Wychodzi z tego połączenia tak odrażający wizerunek Boga, iż
szczerze wątpię aby znalazł on jakichkolwiek wyznawców, no i kapłanów, którzy
by chcieli mu „służyć". Czym zatem kierowali się autorzy tych wszystkich
doskonałych cech przypisywanych Bogu — Absolutowi? Może jedną z przyczyn
(nie uświadamianą sobie) była ta, którą tak trafnie scharakteryzował L.

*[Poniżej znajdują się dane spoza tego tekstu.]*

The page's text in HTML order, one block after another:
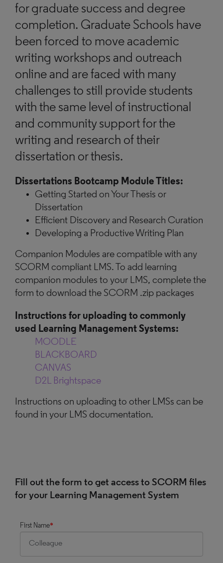
for graduate success and degree
completion. Graduate Schools have
been forced to move academic
writing workshops and outreach
online and are faced with many
challenges to still provide students
with the same level of instructional
and community support for the
writing and research of their
dissertation or thesis.
Dissertations Bootcamp Module Titles:
Getting Started on Your Thesis or
Dissertation
Efficient Discovery and Research Curation
Developing a Productive Writing Plan
Companion Modules are compatible with any
SCORM compliant LMS. To add learning
companion modules to your LMS, complete the
form to download the SCORM .zip packages
Instructions for uploading to commonly
used Learning Management Systems:
MOODLE
BLACKBOARD
CANVAS
D2L Brightspace
Instructions on uploading to other LMSs can be
found in your LMS documentation.
Fill out the form to get access to SCORM files
for your Learning Management System
First Name*
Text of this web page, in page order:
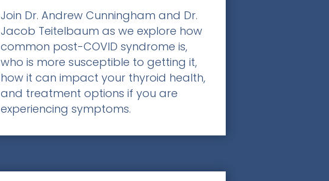
Join Dr. Andrew Cunningham and Dr.
Jacob Teitelbaum as we explore how
common post-COVID syndrome is,
who is more susceptible to getting it,
how it can impact your thyroid health,
and treatment options if you are
experiencing symptoms.
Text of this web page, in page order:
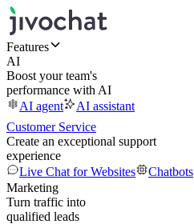
Features
AI
Boost your team's
performance with AI
AI agent
AI assistant
Customer Service
Create an exceptional support
experience
Live Chat for Websites
Chatbots
Marketing
Turn traffic into
qualified leads
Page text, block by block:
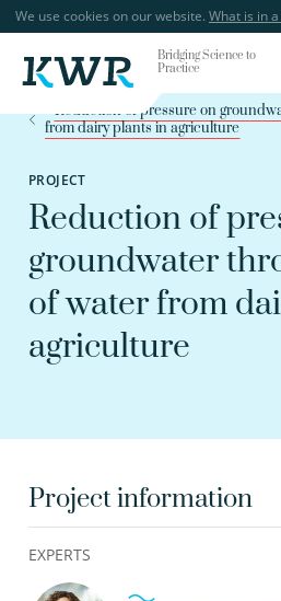
We use cookies on our website. What is in
Bridging Science to
Practice
Reduction of pressure on
from dairy plants in agriculture
PROJECT
Reduction of
groundwater
of water from
agriculture
Project information
EXPERTS
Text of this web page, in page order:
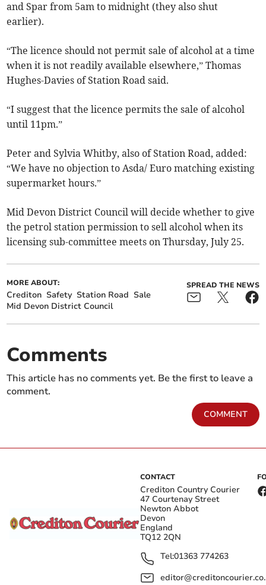
and Spar from 5am to midnight (they also shut
earlier).
“The licence should not permit sale of alcohol at a time
when it is not readily available elsewhere,” Thomas
Hughes-Davies of Station Road said.
“I suggest that the licence permits the sale of alcohol
until 11pm.”
Peter and Sylvia Whitby, also of Station Road, added:
“We have no objection to Asda/ Euro matching existing
supermarket hours.”
Mid Devon District Council will decide whether to give
the petrol station permission to sell alcohol when its
licensing sub-committee meets on Thursday, July 25.
MORE ABOUT:
Crediton Safety Station Road Sale
Mid Devon District Council
SPREAD THE NEWS
Comments
This article has no comments yet. Be the first to leave a
comment.
COMMENT
CONTACT
Crediton Country Courier
47 Courtenay Street
Newton Abbot
Devon
England
TQ12 2QN
Tel:01363 774263
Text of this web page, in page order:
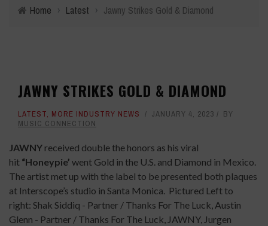
Home › Latest › Jawny Strikes Gold & Diamond
JAWNY STRIKES GOLD & DIAMOND
LATEST, MORE INDUSTRY NEWS JANUARY 4, 2023
BY
MUSIC CONNECTION
JAWNY received double the honors as his viral
hit “Honeypie’ went Gold in the U.S. and Diamond in Mexico.
The artist met up with the label to be presented both plaques
at Interscope’s studio in Santa Monica. Pictured Left to
right: Shak Siddiq - Partner / Thanks For The Luck, Austin
Glenn - Partner / Thanks For The Luck, JAWNY, Jurgen
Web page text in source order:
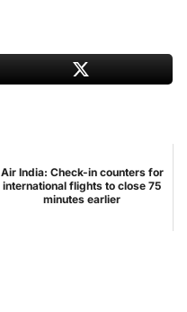
Air India: Check-in counters for
international flights to close 75
minutes earlier

Feuerbach w Istocie religii:
"Czy nie wiecie, że wraz z rangą Pana wzrasta również i ranga i poczucie własnej godności u służącego? /.../ Czyż w tkanej złotem i srebrem liberii sługi, nie odbija się blask ich Pana? Czyż uczucie, że jest
się królewskim sługą, nie jest uczuciem królewskim? Czy sługa królewski w zestawieniu z poddanym, czy w ogóle po prostu ze zwykłym człowiekiem, nie
wydaje się również królem? Czy nie występuje dosłownie w imieniu króla?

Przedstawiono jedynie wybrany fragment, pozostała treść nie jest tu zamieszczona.